Devotional Thought – Living Righteously

Transcript:

Cody H. –

Morning.

Well, at Sunday school, at McCoy, we’ve been going through the Sermon on the Mount and we just finished chapter five, the first chapter there, five, six, and seven of Matthew.

And in five, toward the end, Jesus is really hammering the religious leaders and all of his listeners and reorienting them to what righteousness truly is.

He actually flips the script on what they think that God’s law was and what it was about and what it was for.

Jesus has the phrase where he says, “You’ve heard it said, but I say to you…” and he goes through several things, really, he’s elevating the law. He’s making it more stringent. He’s making it more difficult to meet, live up to, and he doesn’t actually give them the answer.

See, we have the benefit of living 2,000 years after he lived and we have the whole canon of Scripture, but he doesn’t tell them, “I’m the answer. I’m the Messiah, believe in me.”

They’re just, “What? You’ve made the law even more difficult to obey and you don’t give us an answer.”

So, I was at the end of chapter five kind of like, “OK, well, the natural question in my mind is well, if we’re Christ followers, then how do we live? If we know that the law is meant to point out our sin, make it insurmountable, make it obvious and undeniable, then how are we to live righteously? How are we to follow in what righteousness truly is?”

So, the beginning of Matthew six, in the first 18 verses, Jesus lays out his thesis statement.

He says in verse one, “Be careful not to practice your righteousness in front of others to be seen by them. If you do, you will have no reward from your Father in heaven.”

Then he goes on to give three specific examples of what it looks like to do righteous things in a righteous way.

He uses the examples of giving, praying, and fasting.

I’m going to read the first phrase and you guys can shout out to me, what you think Jesus is implying?

So, here’s the first phrase of each of those categories.

“When you give to the needy…

The second one is, “And when you pray…

The third one is, “When you fast…”

So, my question to you would be, what is Jesus implying when he begins the discussion about each of these three spiritual disciplines?

Any ideas?

That you’re going to be doing it, great, that you’re going to be doing it.

Obviously, we’ve got to be doing righteousness.

He’s not saying, “Oh, you’re righteous before God, and the law doesn’t apply to you in the sense that that you have to meet it to please God, so you don’t have to do these things.”

No, we have to do them.

Then, he speaks with a pattern.

So, the first portion of each of those three actions, giving, praying, and fasting, he says, “Don’t do it this way as the hypocrites do…” and he gives the reason why they do it.

And it’s some form of, “…to be honored by others…”, or “…to be seen by others…” to show others that they’re fasting.

Then he goes on and it’s a pattern again, and the way to do it is described.

So, the way to give is “…do not let your left hand know what your right hand is doing so that your giving may be in secret…”

“…when you pray, go into your room and close the door, pray to your father who’s unseen.

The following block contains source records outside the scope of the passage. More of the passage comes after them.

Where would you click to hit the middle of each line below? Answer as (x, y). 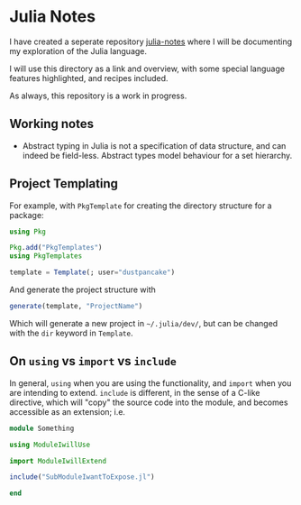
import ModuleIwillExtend (58, 461)
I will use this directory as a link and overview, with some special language (147, 69)
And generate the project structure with (82, 289)
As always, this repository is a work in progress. (98, 96)
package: (27, 215)
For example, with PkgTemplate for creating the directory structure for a (141, 206)
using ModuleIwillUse (50, 445)
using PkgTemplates (46, 256)
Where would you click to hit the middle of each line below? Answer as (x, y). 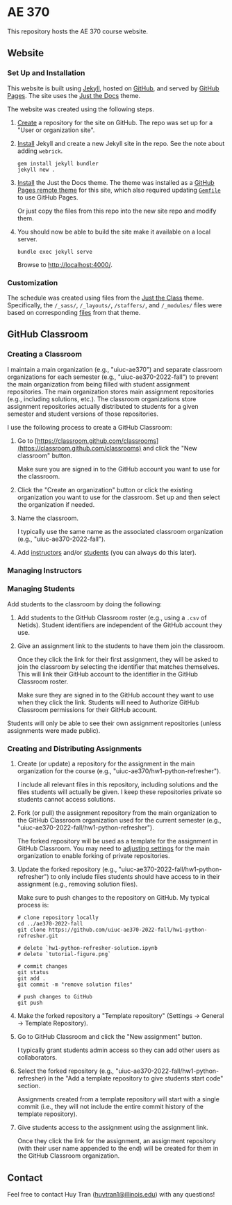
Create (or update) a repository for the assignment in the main (106, 764)
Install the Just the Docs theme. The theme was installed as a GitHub (116, 182)
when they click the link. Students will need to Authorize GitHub (108, 702)
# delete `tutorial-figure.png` (64, 954)
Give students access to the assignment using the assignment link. (113, 1128)
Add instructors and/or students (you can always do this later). (107, 552)
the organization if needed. (56, 504)
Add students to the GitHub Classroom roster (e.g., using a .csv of (112, 617)
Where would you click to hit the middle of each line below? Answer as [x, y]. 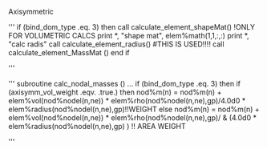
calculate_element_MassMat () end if [69, 52]
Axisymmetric [31, 12]
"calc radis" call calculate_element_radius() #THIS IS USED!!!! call [116, 44]
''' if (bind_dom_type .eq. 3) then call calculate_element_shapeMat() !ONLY [131, 27]
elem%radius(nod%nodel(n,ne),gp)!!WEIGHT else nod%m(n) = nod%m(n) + [134, 109]
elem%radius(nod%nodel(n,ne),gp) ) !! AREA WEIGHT [97, 126]
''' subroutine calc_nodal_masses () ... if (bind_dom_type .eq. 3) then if [125, 84]
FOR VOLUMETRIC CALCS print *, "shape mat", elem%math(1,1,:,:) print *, [129, 36]
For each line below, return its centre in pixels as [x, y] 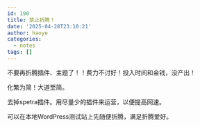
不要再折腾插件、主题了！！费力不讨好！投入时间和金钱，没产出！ [101, 72]
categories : [24, 39]
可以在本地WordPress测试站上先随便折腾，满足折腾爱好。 [90, 116]
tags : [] [20, 52]
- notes [25, 46]
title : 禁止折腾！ [31, 20]
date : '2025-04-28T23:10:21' [49, 26]
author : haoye [28, 33]
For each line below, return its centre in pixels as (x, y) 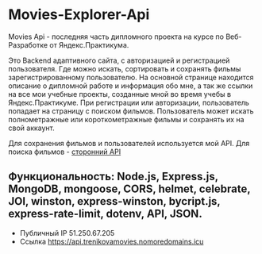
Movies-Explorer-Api (79, 15)
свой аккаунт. (31, 128)
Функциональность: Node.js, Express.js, (113, 177)
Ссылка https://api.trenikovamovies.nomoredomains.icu (112, 241)
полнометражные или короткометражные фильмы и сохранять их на (126, 119)
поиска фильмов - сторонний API (65, 152)
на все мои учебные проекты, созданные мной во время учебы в (120, 94)
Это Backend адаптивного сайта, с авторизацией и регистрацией (119, 60)
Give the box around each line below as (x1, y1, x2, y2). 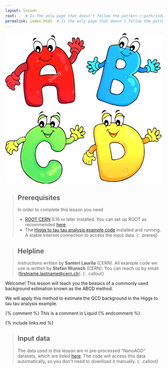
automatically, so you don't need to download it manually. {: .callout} (17, 358, 158, 364)
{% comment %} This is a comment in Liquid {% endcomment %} (5, 310, 140, 316)
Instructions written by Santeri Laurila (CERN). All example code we (17, 260, 157, 266)
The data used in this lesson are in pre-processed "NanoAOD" (17, 348, 146, 354)
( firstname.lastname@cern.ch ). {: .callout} (17, 271, 104, 277)
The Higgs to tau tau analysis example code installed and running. (24, 227, 161, 233)
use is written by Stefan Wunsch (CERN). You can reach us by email (17, 265, 159, 271)
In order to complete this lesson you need (17, 207, 103, 213)
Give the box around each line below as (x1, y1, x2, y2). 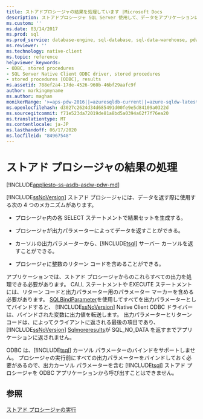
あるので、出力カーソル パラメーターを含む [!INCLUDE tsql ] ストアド (16, 361, 186, 369)
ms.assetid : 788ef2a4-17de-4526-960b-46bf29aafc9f (6, 82, 137, 88)
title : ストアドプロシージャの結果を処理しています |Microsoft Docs (6, 8, 163, 15)
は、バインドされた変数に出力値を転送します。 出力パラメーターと (6, 311, 172, 318)
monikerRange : (6, 99, 42, 105)
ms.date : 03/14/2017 (6, 25, 59, 32)
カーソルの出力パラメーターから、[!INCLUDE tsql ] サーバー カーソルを (14, 240, 188, 247)
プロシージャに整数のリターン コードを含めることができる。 (14, 260, 164, 267)
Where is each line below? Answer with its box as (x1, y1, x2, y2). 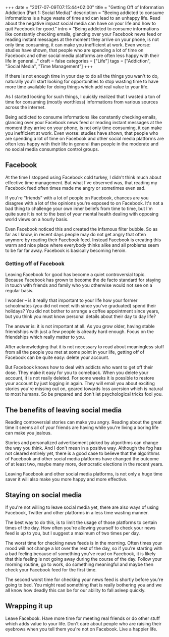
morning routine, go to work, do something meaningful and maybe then (5, 561, 154, 567)
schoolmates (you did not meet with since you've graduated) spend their (5, 303, 156, 309)
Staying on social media (5, 491, 82, 499)
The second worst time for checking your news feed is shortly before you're (5, 576, 163, 582)
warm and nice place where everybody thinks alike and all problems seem (5, 242, 159, 248)
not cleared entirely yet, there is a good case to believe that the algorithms (5, 450, 160, 456)
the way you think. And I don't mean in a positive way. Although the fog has (5, 445, 162, 451)
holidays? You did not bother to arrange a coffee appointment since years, (5, 308, 160, 314)
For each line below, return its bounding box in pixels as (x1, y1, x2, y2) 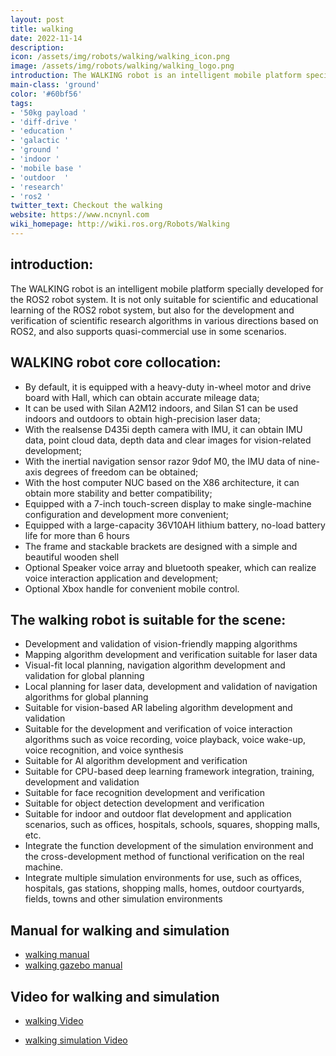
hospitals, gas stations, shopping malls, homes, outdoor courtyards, (24, 882, 305, 895)
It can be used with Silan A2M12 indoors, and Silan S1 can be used (24, 402, 299, 414)
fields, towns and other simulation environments (24, 893, 223, 905)
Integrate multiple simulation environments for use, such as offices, (24, 872, 303, 884)
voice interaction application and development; (24, 572, 219, 584)
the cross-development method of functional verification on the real (24, 851, 305, 863)
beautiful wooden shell (24, 551, 120, 563)
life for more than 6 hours (24, 529, 130, 541)
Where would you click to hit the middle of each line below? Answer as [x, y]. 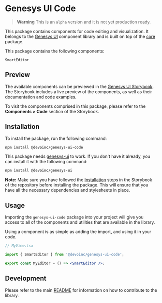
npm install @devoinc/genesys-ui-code [44, 147]
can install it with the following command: [46, 162]
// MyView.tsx [19, 246]
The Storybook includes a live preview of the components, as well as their [79, 92]
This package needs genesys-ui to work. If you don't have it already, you [78, 156]
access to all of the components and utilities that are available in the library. [80, 222]
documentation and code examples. [41, 97]
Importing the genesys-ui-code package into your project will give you [74, 217]
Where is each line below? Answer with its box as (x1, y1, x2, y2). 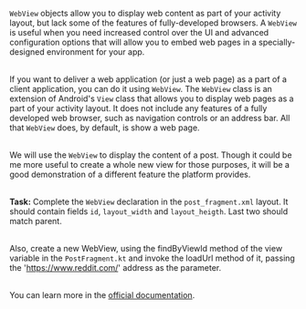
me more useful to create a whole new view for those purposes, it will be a (9, 160, 290, 170)
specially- (259, 36, 296, 47)
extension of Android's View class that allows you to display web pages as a (9, 93, 294, 104)
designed (9, 46, 46, 57)
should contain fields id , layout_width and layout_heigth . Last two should (9, 206, 289, 217)
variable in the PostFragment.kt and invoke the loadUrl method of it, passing (9, 252, 295, 263)
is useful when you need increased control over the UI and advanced (9, 27, 269, 37)
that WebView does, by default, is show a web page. (9, 122, 200, 133)
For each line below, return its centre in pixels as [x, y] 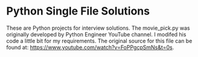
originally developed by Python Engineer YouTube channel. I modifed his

He who sees what’s done in secret will reward you.”

And then the last thing, “…when you fast, put oil on your head and wash your face.”

So it won’t be obvious to others that you’re fasting. Don’t go in there all gloomy and just dragging. “Oh, I’m fasting today.”

So that tells me that he cares about our motives. As I was mulling this over and thinking about this, I really believe that the motive, now don’t stone me here, the motive appears to be even more important than the action.

The motive appears to be even more important than the action.

So how do I know that?

Well, wonderful, good life-giving things done with the wrong motives are not going to matter at all in the end.

Now you might say, “Whoa. Now, whoa, it’s good to provide clean water for people. It’s good to make sure that people on death row for something they didn’t do, they need to be proclaimed innocent, they need to get out.”

In Matthew 7, Jesus says, “Many will say to me in that day, ‘Lord, Lord, have we not prophesized in your name, cast out demons, and done many wonders?’ Then I will declare them, ‘I never knew you, depart from me, you who practice lawlessness.’”

Lawlessness? Wow, that is great deeds like prophesying, casting out demons, doing many wonders. It seems like he’s saying that even those awesome things, done with the wrong motives, done outside of a relationship with Jesus, because that’s the key, a relationship, Jesus calls those things lawless.

So how do we know when our motives are right? Because our hearts are deceitful. We can’t just look at our own hearts and think that we’re going to get an accurate assessment.

We read in Jeremiah 17:9, “The heart is deceitful above all things and desperately wicked who can know it.”

But I’d not really noticed the next verse, “I the Lord search the heart. I test the mind.”

So this prompted me to invite God to check my heart, to search my heart, as David did in Psalm 139.

I think it’s good to do that at the beginning of this year, as we launch into this.

David wrote in Psalm 139, ”Search me, oh God, and know my heart. Test me and know my anxious thoughts. See if there’s any offensive way in me, and lead me in the way everlasting.”